Against all odds
I stumbled upon Tiido Priimägi's first graphic game called "JAW in Attacking Earth's Food Supplies" when I began archiving QuickBASIC games a few months ago. The game looks quite good from a player perspective: it features a proper menu, support for FM Synth, a save/load feature, tidy loading screens, a high scores system... it even has a nicely done instruction screen covering the back story and how to play the game.
The game itself is an arcade side-scroller in glorious EGA where you play as JAW, a big red blob with large set of pearly whites set out to travel to Earth and clear the path for an imminent invasion. Indeed, your planet is all out of food and your only chance to prevent mass starvation is to sink your teeth into juicy humans; and this is where the plot gets amazing. The "foods" of Earth are aware of JAWs and they began to throw fast food and shit into your direction like a bunch of chimpanzee at the zoo showering girl scouts in feces (what a terrible analogy).
With such a premise, the gameplay is exactly what you'd expect: move JAW around, eat hamburgers, drink sodas, and avoid the piles of Scrappy-doo-doo flying your way. There is no bonus (except for a life up every 10000 points), no sense of progression (despite an increasing speed all through each of the nine stages), and no variation (it's always the same three items flying your way at random). And that's "JAW in Attacking Earth's Food Supplies Enhanced Version" for you.
As I progressed through the game, I thought rewriting it could be a nice way for me to get back to QuickBASIC programming. In the ReadMe file, Tiido was eager to have someone rewrite his code, which was equally enticing.
Menus from hell and other scary tales
At first glance, JAW's code is a confusing mess of GOSUBs, GOTOs, obscure variable names, and random atrocities. Tiido explained on Pete's QB Site that he learned the language from a (then) 20-year old manual... which explains a few things. The level of attention, dedication and time that was put into the game (as a final product) is genuinely heart-warming considering the terrible code lurking in the shadow like a thousand centipedes under your bed pillow.
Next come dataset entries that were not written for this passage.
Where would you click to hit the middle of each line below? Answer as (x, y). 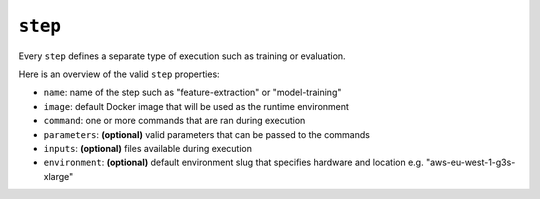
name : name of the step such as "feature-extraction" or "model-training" (192, 92)
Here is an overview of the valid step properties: (119, 74)
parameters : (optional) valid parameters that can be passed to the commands (206, 134)
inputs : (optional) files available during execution (147, 148)
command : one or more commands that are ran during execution (174, 121)
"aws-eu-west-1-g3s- (470, 162)
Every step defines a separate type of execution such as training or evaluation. (182, 56)
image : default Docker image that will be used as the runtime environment (196, 106)

The gap between the presentation and the code is a common thread amongst many young programmers. There's definitely more motivation than skills and problems are often solved in the most (or least?) straightforward way. Menus, for instance, are coded on a case-per-case basis, and cursor movements are linked to each specific menu. Obviously, the code becomes sprawling when special things need to be displayed (toggle "ON/OFF" switches or counters for instance).
The original code also lacks functions and sub-routines, which means that every variable is virtually shared since they are defined in the main (and only) program. New variables are introduced as the listing progress; named in an esoteric manner, those temporary variables are being used in multiple places for completely different effects.
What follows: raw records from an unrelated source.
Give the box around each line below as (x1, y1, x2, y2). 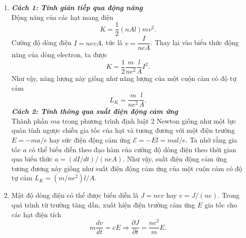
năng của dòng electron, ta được (11, 49, 108, 60)
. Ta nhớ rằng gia (185, 135, 237, 144)
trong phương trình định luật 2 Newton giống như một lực (62, 115, 236, 126)
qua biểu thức (11, 154, 53, 164)
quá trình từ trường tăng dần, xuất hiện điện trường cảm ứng (11, 199, 195, 209)
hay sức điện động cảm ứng (49, 135, 131, 144)
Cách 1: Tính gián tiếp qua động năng (11, 2, 143, 12)
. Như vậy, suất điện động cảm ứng (123, 154, 227, 164)

There's also no user-defined types and each food item has its very own set of variables, bearing terribly generic labels such as YYB, YYB2, XXB (for burgers) and YYD, YYD2, XXD (for drinks). The lack of data consolidation makes it impossible to handle each and every item in a loop, and thus require more and more lines of code to process. Any new item the programmer wants to add will force him to create even more variables. Obviously, there are no arrays either (except for FM Synth chip sound effects and images storage, but that's a given).
Assets would have benefited from other structures. The art is fine (bright, expressive and charming even), but stored as 8-bit per pixel bitmaps while the graphic mode only supports 4-bit per pixel. As the data needs to be converted before usage, it makes for painfully slow loading times; After listing all this, I realize those topics would definitely warrant a few notes in the future.
What's been done
The new code pretty much covers the previously mentioned flaws and also features better keyboard support (thanks to MultiKey, a piece of legendary assembly code by Milo Sedlacek and Joe Huber Jr.), proper box-based collisions, and time slices to ensure the game always runs at the same speed regardless of CPU usage (I've made some stupid decisions in that regard).
So there you go. It's far from perfect, nothing too fancy, and that's still a decent way to get back to QuickBASIC. The download includes both source code (which works in QBasic 1.1, and QuickBASIC 4.5 using the "/l" parameter) and MS-DOS binaries. If you plan to launch it in DOSBox, you'll be fine with a simple core CPU running at 3000 cycles or more.